Some cars are never stolen

After unsuccessfully looking for his mighty Daihatsu Mira 3 cylinder 660cc in the car park of a major shopping mall (C8), Winmalee’s David Harrison began to believe it might have been stolen. “I contacted local police and was put through to a police officer stationed at the shopping complex. When I told him the make and model, his response was, “No one would steal that!” He was right. Eventually we found it.”

“White sedans (C8) aren’t very common in my area, but the white ute is everywhere all the time,” writes Andrew Brown of Bowling Alley Point. “My kids weren’t able to play ‘Spotto,’ since a yellow car is rarer than chicken teeth, but they played a very loud, repetitive, and fast-paced game of ‘White’.”

For Enfield’s Richard Keyes, “Parking lot amnesia (C8) is easily resolved by placing a colored ball or ribbon on the antenna. As Homer Simpson said, it’s a great idea and everyone should do it. However, since most modern cars have shark fin antennas, this idea will never catch on.”

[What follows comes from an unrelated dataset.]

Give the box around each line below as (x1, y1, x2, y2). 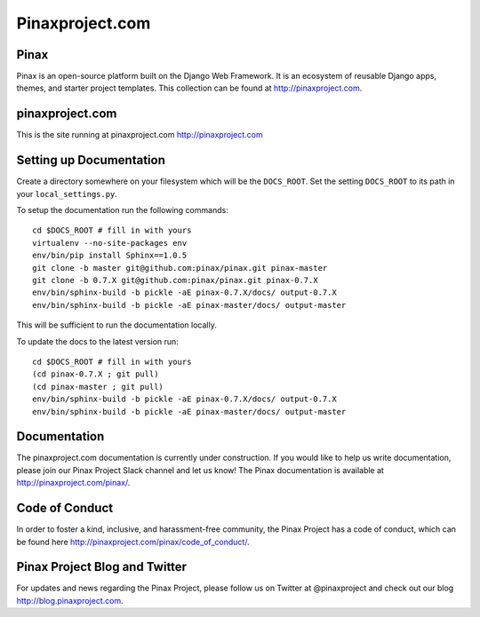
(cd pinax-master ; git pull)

Similarly, Blaxland’s Marjie Williamson reports that while living in Homer Simpson’s country years ago, her friend Barbara said: “The only way to find her car in very large parking lots (C8) was to find a brightly colored, to tie the inflated balloon to the extended antenna.”

Our regular Seattle correspondent, Chris Keane, is currently caring for bored, mindless Ukrainian children in Poland, but when he’s at home he doesn’t suffer from refrigerator door amnesia (C8). “I’m mesmerized in front of the open refrigerator. I’m starting a new trending diet called the Work From Home Diet, which involves going to the kitchen every hour or so to check to see if anything edible has magically appeared in the fridge, or to gauge if I’m desperate enough to to do it Eat everything that was found inedible in the previous review.”

Meanwhile, Teven’s Barrie Restall says: “I’ve had short-term memory loss (C8) for as long as I can remember.”

More words of wisdom from a Tasmanian. After sampling the many varieties of stone fruit over the summer, Russell Hill of Hobart “concluded that the sweetest flavor is found at the edges of blemishes”.

Oatley’s John Christie heeds Shane Dominick’s call for someone to invent a cordless garden hose (C8) and “rushes off to patent my watering can before anyone else thinks of it”. It’s going to be quite a race.